Jésus venait de ressusciter son ami Lazare à Béthanie ; c’était inouï. La nouvelle s’était répandue comme une traînée de poudre. Et voilà que ce rabbi de Nazareth entrait dans la ville sainte. La foule exultait ; Jérusalem vibrait ; les Douze triomphaient. L’heure était enfin venue où leur maître et Seigneur était honoré et acclamé, bienvenu et reconnu. C’en était fini des jours difficiles. « Hosanna, hosanna au Fils de David !», clamait-on de toute part. Les apôtres s’illusionnaient ; Jésus savait. Ces cris de fête n’étaient que les prémices de hurlements de haine. Ce jour de triomphe annonçait celui de son humiliation. Oui, son heure était bel et bien venue : celle pour laquelle il avait pris chair de notre chair…. l’heure de sa Passion, l’heure de l’offrande de sa vie pour le salut du monde. Il y allait librement, douloureusement, amoureusement.
Quel contraste mettant à jour la versatilité de l’homme ! Ce dimanche de la Passion – dit dimanche des Rameaux – nous le rappelle éloquemment dans toute sa liturgie. D’un côté on accourt vers Jésus, palmes à la main ; de l’autre on le frappe à coups de roseau. Sur son passage, on n’hésite pas à couvrir le sol de manteaux ; au calvaire on ne se prive pas de le dépouiller de ses propres vêtements. Lors de son entrée à Jérusalem, on le comble d’éloges ; en son chemin de croix, on le rassasie d’injures. Voilà qui nous choque. Nous serions portés à crier aux gens de Jérusalem : « Faites clairement votre choix ; Jésus est-il votre Roi-Sauveur ou n’est-il à vos yeux qu’un imposteur ? Chantez “Hosanna“ ou hurlez “à mort“. Mais soyez cohérents : c’est l’un ou l’autre. »

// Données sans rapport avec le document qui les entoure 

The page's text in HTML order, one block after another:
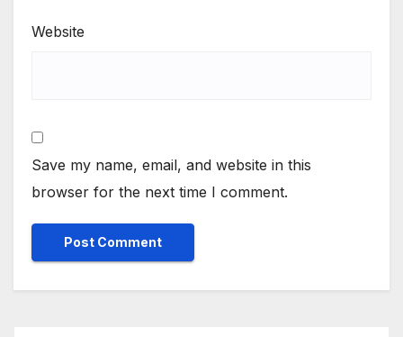
Website
Save my name, email, and website in this
browser for the next time I comment.
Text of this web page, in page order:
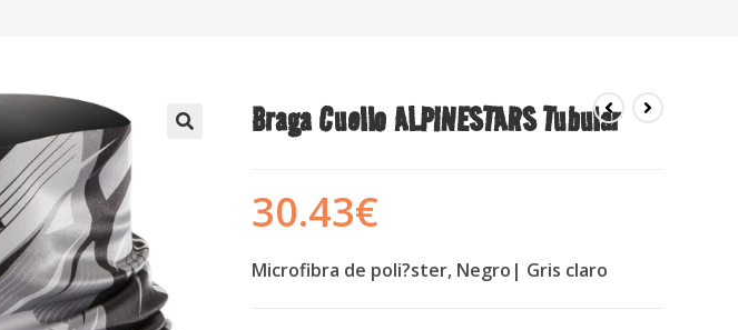
Braga Cuello ALPINESTARS Tubular
30.43€
Microfibra de poli?ster, Negro| Gris claro
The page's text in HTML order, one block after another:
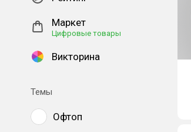
Маркет
Цифровые товары
Викторина
Темы
Офтоп

Attention ! Nous passerons à côté de cette Semaine Sainte si nous ne comprenons pas que nous sommes au cœur de cette foule, que nous sommes les gens des « Jérusalem » d’aujourd’hui. Regardons loyalement notre quotidien : c’est moi qui dans les jours ensoleillés clame “Hosanna“ ; c’est moi qui au temps de l’épreuve évacue Jésus de ma vie au point parfois de me révolter contre lui. Cette versatilité, c’est la mienne. Ces revirements sont miens. J’ai tellement honte de lâcher ainsi mon Sauveur. Je suis un pauvre pécheur.
Ce lundi sera pour nous la Journée du Pardon. Jésus nous y appelle ; Jésus nous y attend. « Je sais, nous dit-il, tu m’as trahi comme Judas, tu m’as renié comme Pierre, tu es englué dans la médiocrité et le péché comme les apôtres. Je sais ; mais viens … surtout viens jusqu’à moi, humblement, pauvrement. Suis-moi en ma Passion pour obtenir ton pardon et ta résurrection. »
Ce dimanche des Rameaux – ne l’oublions pas – est aussi celui de la XXIIIe Journée Mondiale de la Jeunesse. En cette circonstance, le pape François rappelle aux jeunes qu’ils doivent identifier leurs peurs et les surmonter dans la foi. La force est à puiser dans la certitude de l’amour de Dieu pour nous et de sa grâce agissant en nous.
Ce dimanche est aussi marqué par un appel à prier pour la paix, en union avec nos frères chrétiens d’Orient. Eux savent concrètement ce qu’il en est de suivre Jésus jusque dans sa Passion. Eux savent, malgré les apparences, que Jésus est le Prince de la Paix et le Sauveur du monde. Comment pourrions-nous les oublier ?
Aujourd’hui, au début de la messe, le prêtre nous invitera à suivre le Christ « dans sa Passion jusqu’à la croix pour avoir part à sa résurrection et à sa vie« . C’est ce que nous ne manquerons pas de faire cette Semaine Sainte, par une belle confession et par de ferventes célébrations, pour vivre pleinement de sa Vie et connaître la joie de sa Résurrection.